What is primary sales?

Primary sales is the first movement of goods in the distribution chain: goods moving from the company or manufacturer to the distributor or C&F agent. When a spice company ships 1,000 cases to its distributor in Lucknow, that is a primary sale. The company books the revenue, the distributor's ledger is debited, and GST is charged.

Most FMCG companies track primary sales well because the data shows up in their Tally or ERP system as distributor invoices. It is clean, it is easy to report on, and it ties directly to financial statements. If you ask any FMCG CFO what their monthly primary sales number is, they can tell you within minutes.

But primary sales alone tells you almost nothing about what is actually selling at the retail level.

What is secondary sales?

Secondary sales is the next movement: goods moving from the distributor to the retailer. When the Lucknow distributor sells 20 cases of spice to a kirana store in Gomti Nagar, that is a secondary sale. And this is the data point that most Indian FMCG companies struggle to capture.

Without secondary sales data, you are flying blind. You know what you shipped to distributors, but you do not know what actually reached the shelf. You do not know which SKUs are moving and which are not. You do not know which territories are strong and which are weak. You do not know whether your distributors are holding excess stock or running dry.
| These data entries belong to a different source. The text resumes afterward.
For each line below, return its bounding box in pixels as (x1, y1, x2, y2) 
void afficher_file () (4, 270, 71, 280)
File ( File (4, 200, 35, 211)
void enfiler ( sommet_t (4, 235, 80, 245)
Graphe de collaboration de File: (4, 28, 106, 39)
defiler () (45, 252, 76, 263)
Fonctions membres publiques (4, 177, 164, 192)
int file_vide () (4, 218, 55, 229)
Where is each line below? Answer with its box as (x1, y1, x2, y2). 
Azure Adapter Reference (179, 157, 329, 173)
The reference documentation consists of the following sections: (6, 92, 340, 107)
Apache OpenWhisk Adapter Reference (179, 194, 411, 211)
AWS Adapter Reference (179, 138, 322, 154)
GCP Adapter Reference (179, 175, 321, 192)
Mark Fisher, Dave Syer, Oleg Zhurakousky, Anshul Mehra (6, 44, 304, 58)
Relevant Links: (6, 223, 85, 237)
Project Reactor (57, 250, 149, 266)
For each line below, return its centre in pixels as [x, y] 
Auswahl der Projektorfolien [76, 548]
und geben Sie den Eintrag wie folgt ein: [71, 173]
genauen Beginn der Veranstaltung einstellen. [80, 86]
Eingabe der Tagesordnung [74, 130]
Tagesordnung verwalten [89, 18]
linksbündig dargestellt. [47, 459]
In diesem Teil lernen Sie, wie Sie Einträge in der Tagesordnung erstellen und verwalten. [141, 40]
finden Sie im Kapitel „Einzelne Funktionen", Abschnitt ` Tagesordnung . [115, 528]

Why the gap matters — a worked example

Let me walk through a real-world scenario. A spice company ships 1,000 cases of its premium turmeric blend to a distributor in Week 1 (primary sales). The distributor sells 600 of those cases to retailers over the month (secondary sales). 400 cases sit unsold in the distributor's warehouse.
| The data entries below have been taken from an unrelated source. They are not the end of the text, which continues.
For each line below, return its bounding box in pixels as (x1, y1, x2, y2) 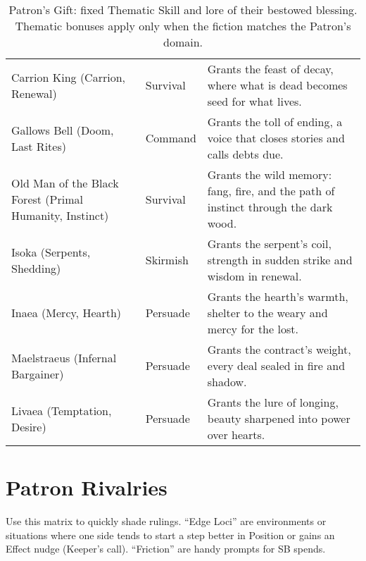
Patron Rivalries (6, 473, 168, 502)
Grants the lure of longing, (207, 394, 339, 410)
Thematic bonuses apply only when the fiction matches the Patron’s (15, 18, 351, 34)
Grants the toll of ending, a (207, 113, 343, 130)
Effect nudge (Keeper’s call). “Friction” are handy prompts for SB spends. (6, 541, 326, 556)
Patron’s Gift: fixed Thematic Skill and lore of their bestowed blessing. (8, 1, 358, 18)
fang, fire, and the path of (207, 183, 335, 199)
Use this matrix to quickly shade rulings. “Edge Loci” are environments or (6, 514, 327, 529)
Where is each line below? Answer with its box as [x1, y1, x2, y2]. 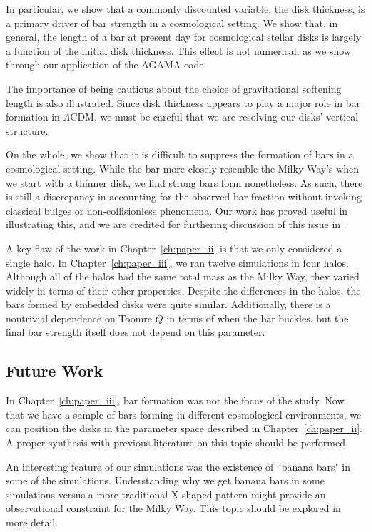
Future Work [6, 359, 103, 382]
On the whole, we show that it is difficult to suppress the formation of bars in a [6, 147, 354, 162]
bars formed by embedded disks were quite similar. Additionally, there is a [6, 297, 331, 312]
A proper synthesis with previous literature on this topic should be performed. [6, 435, 348, 450]
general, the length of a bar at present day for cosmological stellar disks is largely [6, 29, 362, 44]
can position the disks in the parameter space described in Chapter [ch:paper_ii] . [6, 421, 362, 436]
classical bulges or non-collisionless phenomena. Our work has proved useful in [6, 203, 348, 218]
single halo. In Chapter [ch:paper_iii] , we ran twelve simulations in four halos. [6, 255, 349, 270]

In Week 5, the company ships another 1,000 cases to the same distributor. The distributor now has 1,400 cases on hand — 1,000 new cases plus the 400 leftover. The distributor starts demanding credit notes, returns, and extended payment terms because "stock is not moving."

The company responds with aggressive scheme offers to push the distributor to liquidate inventory. The distributor liquidates by dropping prices — which hurts the brand's premium positioning. Retailers who bought at the original price feel cheated. The company cuts shipments in Week 9 to prevent further buildup, leading to out-of-stock situations at retail two weeks later. By the time the next shipment cycle begins, the brand has lost shelf space to a competitor.

This cycle destroys FMCG margins, and it repeats across thousands of distributor-product combinations every month. The company sees its primary sales number and thinks things are fine. The retailer sees empty shelves. Nobody is happy.

How DMS software captures secondary sales

The solution is to capture secondary sales data in real time at the point of sale. A modern distribution management system like SalesPort does this through its field sales app. Every time a field salesperson visits a retailer and books an order, that order is captured in the app with the retailer ID, the SKU, the quantity, the date, and the GPS coordinates of the visit. This is secondary sales data, recorded as it happens.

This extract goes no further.